Pauline Manford a la cinquante très active, voire survoltée. Pour tenir le rythme des journées effrénées qu’elle s’impose, entre œuvres de charité, réceptions mondaines et obligations familiales, elle a souvent recours à des guérisseurs et autres gourous pour trouver la paix de l’âme et du corps. Divorcée d’Arthur Wyant dont elle est restée proche et avec qui elle a eu un fils, Jim, elle a épousé en seconde noces l’avocat Dexter Manford. De cette union est née Nona, jeune femme qui regarde avec un peu de mépris la folle existence de sa mère. « Elle admirait le zèle de sa mère, tout en se demandant parfois s’il n’était pas un peu frivole. » (p. 9) Jim, est mariée à la belle et futile Lita : la jeune femme ne veut rien d’autre que danser et lire l’admiration dans les yeux de tous. Et voilà qu’elle laisse entendre qu’elle pense divorcer. Convaincue que cette séparation anéantirait son fils, Pauline décide de prendre les choses en main et d’emmener tout le monde dans la villégiature familiale pour apaiser les esprits.

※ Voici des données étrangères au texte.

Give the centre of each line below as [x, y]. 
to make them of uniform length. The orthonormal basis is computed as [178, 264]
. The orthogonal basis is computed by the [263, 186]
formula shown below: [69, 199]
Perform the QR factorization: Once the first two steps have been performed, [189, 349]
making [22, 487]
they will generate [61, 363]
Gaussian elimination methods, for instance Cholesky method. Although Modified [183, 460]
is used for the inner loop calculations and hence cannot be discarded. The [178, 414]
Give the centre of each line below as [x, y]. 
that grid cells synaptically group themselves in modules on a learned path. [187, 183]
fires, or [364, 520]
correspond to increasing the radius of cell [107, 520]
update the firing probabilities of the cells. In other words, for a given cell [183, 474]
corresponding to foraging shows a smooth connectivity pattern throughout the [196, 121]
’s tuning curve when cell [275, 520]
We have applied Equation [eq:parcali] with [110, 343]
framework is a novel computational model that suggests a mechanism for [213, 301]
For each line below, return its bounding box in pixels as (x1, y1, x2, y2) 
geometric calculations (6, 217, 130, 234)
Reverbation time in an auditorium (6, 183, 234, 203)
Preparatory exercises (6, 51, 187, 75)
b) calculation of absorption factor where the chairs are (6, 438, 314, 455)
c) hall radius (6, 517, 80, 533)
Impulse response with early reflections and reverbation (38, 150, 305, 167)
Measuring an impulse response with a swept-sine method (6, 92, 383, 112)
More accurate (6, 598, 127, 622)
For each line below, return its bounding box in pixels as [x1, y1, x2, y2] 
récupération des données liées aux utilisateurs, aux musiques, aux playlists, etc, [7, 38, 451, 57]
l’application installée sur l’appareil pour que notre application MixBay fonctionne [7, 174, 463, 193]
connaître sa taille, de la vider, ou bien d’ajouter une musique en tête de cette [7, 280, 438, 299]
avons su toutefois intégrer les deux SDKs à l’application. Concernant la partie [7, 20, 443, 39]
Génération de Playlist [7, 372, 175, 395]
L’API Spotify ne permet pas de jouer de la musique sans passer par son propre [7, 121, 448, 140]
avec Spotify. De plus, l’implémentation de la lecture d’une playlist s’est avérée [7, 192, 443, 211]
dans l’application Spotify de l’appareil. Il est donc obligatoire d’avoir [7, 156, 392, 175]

De fait, Pauline est incapable de rester inactive et la perspective d’une heure d’oisiveté la plonge dans des abîmes d’angoisse. « Elle enviait les femmes qui n’avaient pas le sens des responsabilités. […] Car, en ce qui la concernait, le sort du monde – le seul qu’elle connaissait –, reposait sur ses épaules. » (p. 26) Elle aime par-dessus tout se sentir utile, voire indispensable. « Ah, comme elle aimait les gens qui lui disaient : « Si vous n’aviez pas été là… » ! » (p. 22) Pauline est clairement ce qu’on appelle une control freak, une obsédée du contrôle : elle est convaincue de ses qualités d’organisatrice et même si elle brasse beaucoup d’air, elle reste intimement pénétrée de son importance. De son côté, son époux est fatigué de cette vie sans repos et vide de sens. « Sa journée avait été ce qui étaient désormais toutes ses journées : un départ avec un sentiment d’urgence, d’importance et d’autorité, et une arrivée avec une impression de futilité, de faisandé. » (p. 51) Le ver est dans le fruit : est-il si étonnant que Dexter soit tellement fasciné par Lita puisque sa femme fait si peu cas de lui ? Et comment douter que toute cette histoire finira par un drame ?

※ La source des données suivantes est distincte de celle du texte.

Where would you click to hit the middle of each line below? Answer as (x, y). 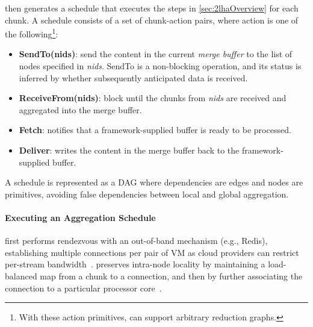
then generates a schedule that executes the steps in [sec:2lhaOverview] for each (152, 8)
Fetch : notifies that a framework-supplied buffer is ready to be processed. (155, 130)
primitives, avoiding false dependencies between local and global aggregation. (147, 194)
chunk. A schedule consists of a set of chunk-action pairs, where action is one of (152, 20)
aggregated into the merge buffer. (80, 109)
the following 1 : (32, 33)
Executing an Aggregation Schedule (80, 217)
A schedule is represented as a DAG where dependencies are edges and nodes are (154, 182)
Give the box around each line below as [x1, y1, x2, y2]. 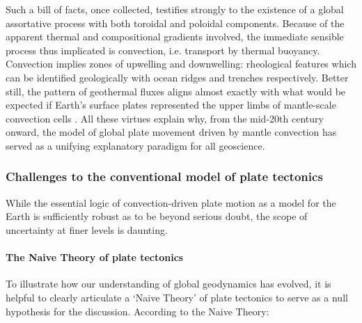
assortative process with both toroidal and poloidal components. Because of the [6, 15, 345, 30]
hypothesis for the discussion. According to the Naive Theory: [6, 304, 269, 318]
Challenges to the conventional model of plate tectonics [6, 168, 323, 185]
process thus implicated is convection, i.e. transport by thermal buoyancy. [6, 42, 320, 57]
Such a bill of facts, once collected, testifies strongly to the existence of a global [6, 2, 344, 16]
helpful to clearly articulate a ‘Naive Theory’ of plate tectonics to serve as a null [6, 290, 348, 304]
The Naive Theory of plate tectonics [6, 250, 184, 265]
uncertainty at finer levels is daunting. [6, 222, 168, 237]
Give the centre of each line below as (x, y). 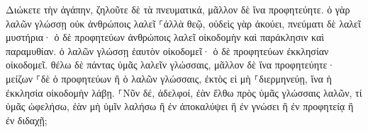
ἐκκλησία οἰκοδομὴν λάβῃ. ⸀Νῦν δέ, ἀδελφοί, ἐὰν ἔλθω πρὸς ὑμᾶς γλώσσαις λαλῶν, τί (184, 92)
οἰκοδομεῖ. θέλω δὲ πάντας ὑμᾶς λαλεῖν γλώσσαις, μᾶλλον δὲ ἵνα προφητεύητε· (171, 65)
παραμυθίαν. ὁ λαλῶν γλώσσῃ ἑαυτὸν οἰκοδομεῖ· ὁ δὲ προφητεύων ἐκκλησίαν (167, 50)
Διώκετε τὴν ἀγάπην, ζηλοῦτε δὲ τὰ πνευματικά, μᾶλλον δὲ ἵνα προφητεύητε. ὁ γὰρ (178, 9)
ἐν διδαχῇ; (27, 120)
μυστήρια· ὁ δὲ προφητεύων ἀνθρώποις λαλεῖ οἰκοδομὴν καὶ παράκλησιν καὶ (165, 37)
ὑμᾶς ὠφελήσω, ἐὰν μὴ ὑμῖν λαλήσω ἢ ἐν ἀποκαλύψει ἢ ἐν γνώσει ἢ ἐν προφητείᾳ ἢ (180, 106)
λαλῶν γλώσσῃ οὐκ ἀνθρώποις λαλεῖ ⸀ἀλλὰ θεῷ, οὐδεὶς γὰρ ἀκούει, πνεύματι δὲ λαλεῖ (183, 23)
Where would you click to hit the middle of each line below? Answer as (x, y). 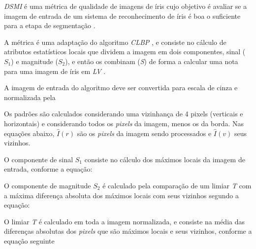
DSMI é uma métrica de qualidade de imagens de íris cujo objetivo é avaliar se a (126, 6)
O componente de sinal (39, 159)
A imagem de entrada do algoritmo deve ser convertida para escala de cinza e (121, 88)
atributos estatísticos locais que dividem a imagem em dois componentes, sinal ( (125, 52)
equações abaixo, (29, 133)
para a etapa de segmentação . (50, 25)
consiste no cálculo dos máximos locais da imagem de (165, 159)
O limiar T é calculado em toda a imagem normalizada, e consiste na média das (125, 221)
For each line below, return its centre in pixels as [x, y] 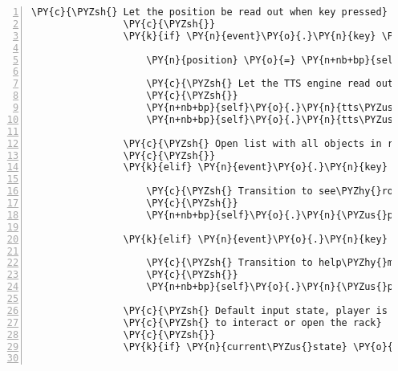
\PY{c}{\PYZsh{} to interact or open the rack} [252, 322]
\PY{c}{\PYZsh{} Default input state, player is [255, 310]
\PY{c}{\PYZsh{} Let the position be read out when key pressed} [209, 12]
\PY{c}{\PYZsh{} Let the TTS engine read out [270, 84]
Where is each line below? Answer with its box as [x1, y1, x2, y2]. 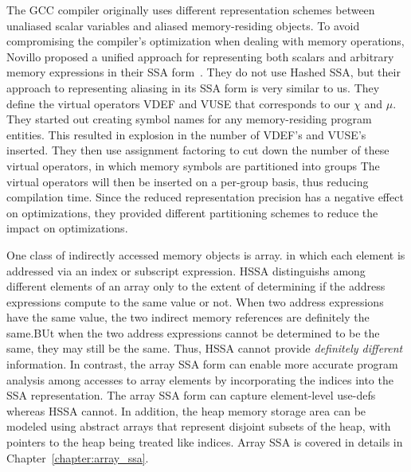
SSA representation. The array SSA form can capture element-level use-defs [6, 387, 376, 404]
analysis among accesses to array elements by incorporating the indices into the [6, 371, 393, 388]
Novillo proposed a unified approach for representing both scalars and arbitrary [6, 48, 394, 64]
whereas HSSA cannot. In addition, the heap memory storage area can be [6, 402, 366, 419]
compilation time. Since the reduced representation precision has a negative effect [6, 189, 404, 205]
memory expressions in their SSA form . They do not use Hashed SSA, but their [6, 64, 401, 80]
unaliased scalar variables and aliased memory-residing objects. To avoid [6, 17, 360, 33]
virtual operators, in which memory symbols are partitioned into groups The [6, 157, 380, 174]

À cela s’ajoute les délicates relations de Pauline avec un parent pauvre et envahissant et les amours malheureuses de Nona avec un homme marié. « On découvrait maintenant que la reconnaissance pouvait prendre des formes plus importantes que l’ingratitude. » (p. 227) Mais voyez la perversité du raisonnement : Pauline se gargarise de sa propre charité et fait mine de détester les importuns qui remercient trop fort, mais elle détesterait qu’on ne fasse pas état de sa générosité. Pauvre femme riche…
Quelle étrange expérience de lecture. J’avais découvert ce roman au début des années 2000 et je l’avais vraiment apprécié. Il ne m’en restait qu’un souvenir vague et je pensais retrouver le même plaisir avec cette relecture. Il n’en est rien : les personnages m’ont agacée et la frénésie à laquelle se livre Pauline Manford est tout à fait détestable. Aucun doute, il faut être riche, très riche, pour mener une telle existence. Lita, présentée comme futile, a au moins l’honnêteté de ne pas s’encombrer de responsabilités dont personne n’attend qu’elle les assume. Égoïste, peut-être, mais pas intrusive, au contraire de Pauline qui a fait de l’ingérence un art qui me l’a rendue odieuse.
Dernier point, je ne comprends pas le titre original Twilight Sleep, mais le titre français n’est pas vraiment plus éloquent. Il laisse à penser que Pauline, Nona et Lita incarnent les différentes facettes de la femme new-yorkaise. Mouais, pas convaincue ! D’Edith Wharton, j’ai préféré, et de loin, Chez les heureux du monde.